Medivir (MVIR) Life Science Summit 2025 summary

Key developments and strategic direction

• Advancing a liver-targeted treatment for advanced liver cancer, aiming to be the first approved option for second-line patients.

• Launching a fully guaranteed rights issue to fund a randomized phase II study with 80 patients, comparing Fostrox plus LENVIMA to LENVIMA alone.

• Early data show over 75% of patients experienced tumor shrinkage, with a median progression time of 10.9 months, outperforming LENVIMA monotherapy.

• The phase II study is set to begin patient enrollment in early 2026, with data expected by mid-2027, supporting a potential registrational program.

• Extending patent protection for the Fostrox and LENVIMA combination, with approvals in Europe and Japan and more expected.

Market opportunity and competitive landscape

• The second-line advanced liver cancer market is projected to exceed $2.5–3 billion annually, driven by rising fatty liver disease rates.

• No approved or funded second-line treatments currently exist, creating a significant unmet need.

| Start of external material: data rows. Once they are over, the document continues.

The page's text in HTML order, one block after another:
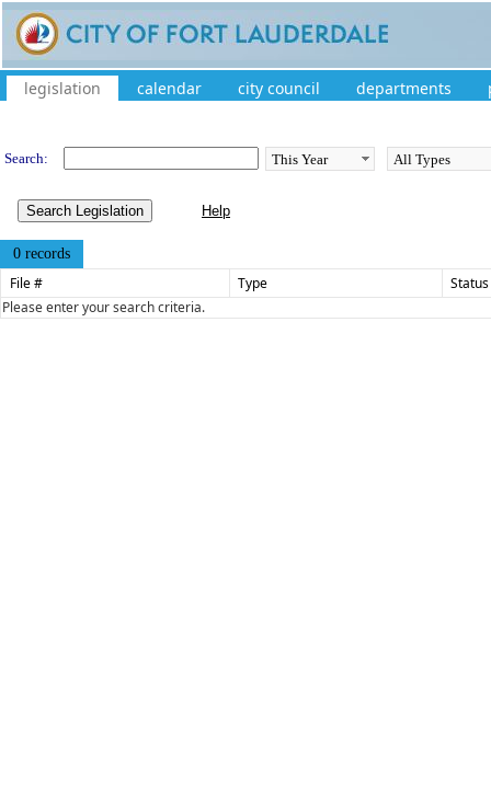
legislation calendar city council departments
Legislation
Search:
Search Legislation
0 records
File # Type
Status
Please enter your search criteria.
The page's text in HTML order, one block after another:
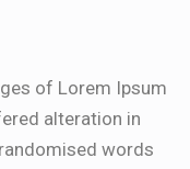
of Lorem Ipsum
alteration in
words
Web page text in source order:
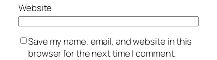
Website
Save my name, email, and website in this
browser for the next time I comment.
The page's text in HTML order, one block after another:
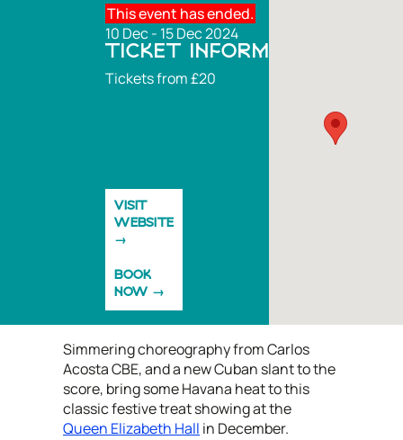
This event has ended.
10 Dec - 15 Dec 2024
TICKET INFORMATION
Tickets from £20
VISIT
WEBSITE
BOOK
NOW
Simmering choreography from Carlos
Acosta CBE, and a new Cuban slant to the
score, bring some Havana heat to this
classic festive treat showing at the
Queen Elizabeth Hall in December.
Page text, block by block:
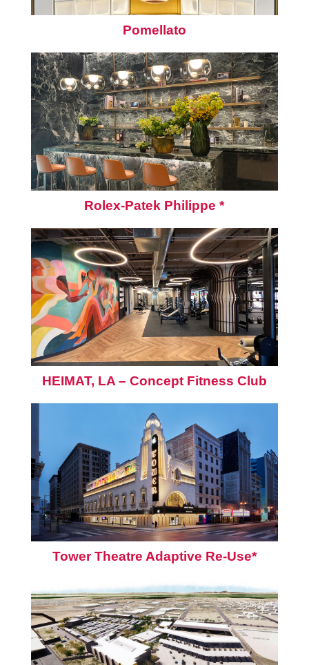
Pomellato
Rolex-Patek Philippe *
HEIMAT, LA – Concept Fitness Club
Tower Theatre Adaptive Re-Use*
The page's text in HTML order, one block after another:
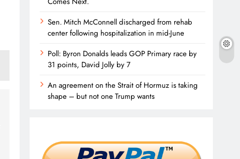
Sen. Mitch McConnell discharged from rehab
center following hospitalization in mid-June
Poll: Byron Donalds leads GOP Primary race by
31 points, David Jolly by 7
An agreement on the Strait of Hormuz is taking
shape – but not one Trump wants
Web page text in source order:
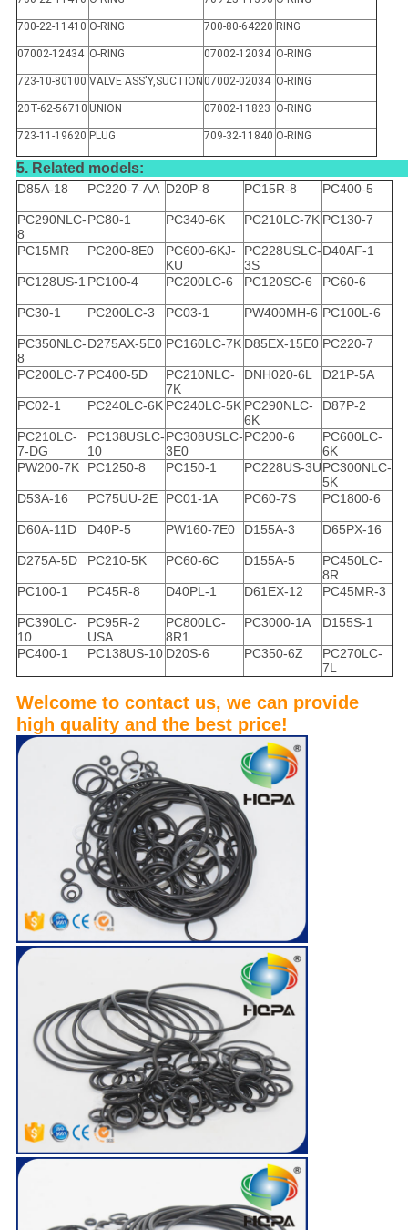
700-22-11410 O-RING 700-80-64220 RING
07002-12434 O-RING 07002-12034 O-RING
723-10-80100 VALVE ASS'Y,SUCTION 07002-02034 O-RING
20T-62-56710 UNION 07002-11823 O-RING
723-11-19620 PLUG 709-32-11840 O-RING
5. Related models:
D85A-18 PC220-7-AA D20P-8 PC15R-8 PC400-5
PC290NLC-
8
PC80-1 PC340-6K PC210LC-7K PC130-7
PC15MR PC200-8E0
PC600-6KJ-
KU
PC228USLC-
3S
D40AF-1
PC128US-1 PC100-4 PC200LC-6 PC120SC-6 PC60-6
PC30-1 PC200LC-3 PC03-1 PW400MH-6 PC100L-6
PC350NLC-
8
D275AX-5E0 PC160LC-7K D85EX-15E0 PC220-7
PC200LC-7 PC400-5D
PC210NLC-
7K
DNH020-6L D21P-5A
PC02-1 PC240LC-6K PC240LC-5K PC290NLC-
6K
D87P-2
PC210LC-
7-DG
PC138USLC-
10
PC308USLC-
3E0
PC200-6
PC600LC-
6K
PW200-7K
PC1250-8 PC150-1 PC228US-3UPC300NLC-
5K
D53A-16
PC75UU-2E PC01-1A PC60-7S PC1800-6
D60A-11D D40P-5 PW160-7E0 D155A-3 D65PX-16
D275A-5D PC210-5K PC60-6C D155A-5
PC450LC-
8R
PC100-1
PC45R-8 D40PL-1 D61EX-12 PC45MR-3
PC390LC-
10
PC95R-2
USA
PC800LC-
8R1
PC3000-1A D155S-1
PC400-1 PC138US-10 D20S-6 PC350-6Z
PC270LC-
7L
Welcome to contact us, we can provide
high quality and the best price!
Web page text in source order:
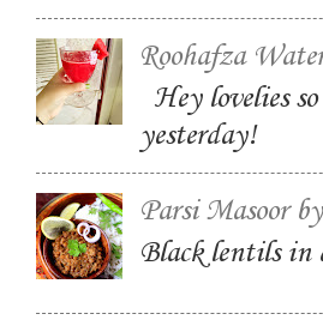
Roohafza
Hey lovelies
yesterday!
Parsi Masoor
Black lentils in
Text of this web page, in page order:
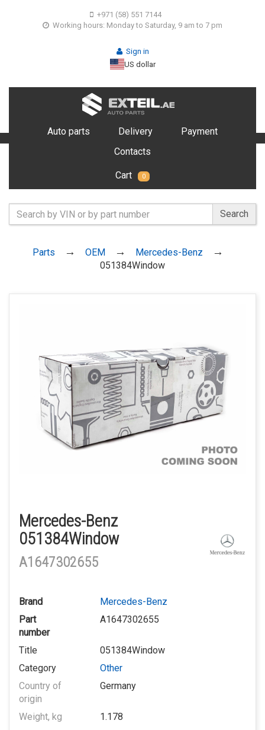
+971 (58) 551 7144
Working hours: Monday to Saturday, 9 am to 7 pm
Sign in
US dollar
Auto parts Delivery
Payment
Contacts
Cart 0
Search
Parts OEM
Mercedes-Benz
051384Window
Mercedes-Benz
051384Window
A1647302655
Brand
Mercedes-Benz
Part
number
A1647302655
Title
051384Window
Category
Other
Country of
origin
Germany
Weight, kg
1.178
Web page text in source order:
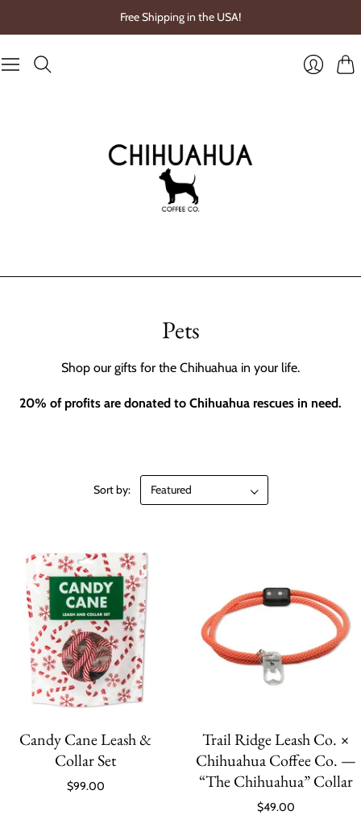
Free Shipping in the USA!
Pets
Shop our gifts for the Chihuahua in your life.
20% of profits are donated to Chihuahua rescues in need.
Sort by:
Candy Cane Leash &
Collar Set
$99.00
Trail Ridge Leash Co. ×
Chihuahua Coffee Co. —
“The Chihuahua” Collar
$49.00
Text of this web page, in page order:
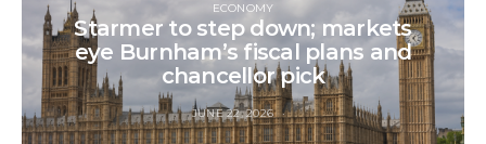
ECONOMY
Starmer to step down; markets
eye Burnham’s fiscal plans and
chancellor pick
JUNE 22, 2026
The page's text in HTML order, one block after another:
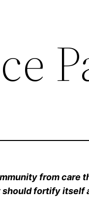
from care
fortify itself

• Most competitors focus on first-line immunotherapy combinations, with little development in second-line settings.

• Fostrox offers a novel mechanism, targeting tumor cells while sparing healthy liver tissue, minimizing side effects.

• The combination patent is strategically important, making it difficult for competitors to bypass.

Pipeline and asset management

• Remetinostat, a phase III-ready asset, was recently out-licensed, with further details to be discussed in a panel.

• Strategic focus remains on advancing Fostrox in liver cancer, while other assets are out-licensed to external partners.

• Dermatology-oncology partnerships for remetinostat do not alter the core strategic focus.

• The company leverages its expertise in prodrug solutions to enable oral administration and liver targeting.

• Ongoing collaborations with Korean research groups facilitate rapid study execution and access to high-prevalence patient populations.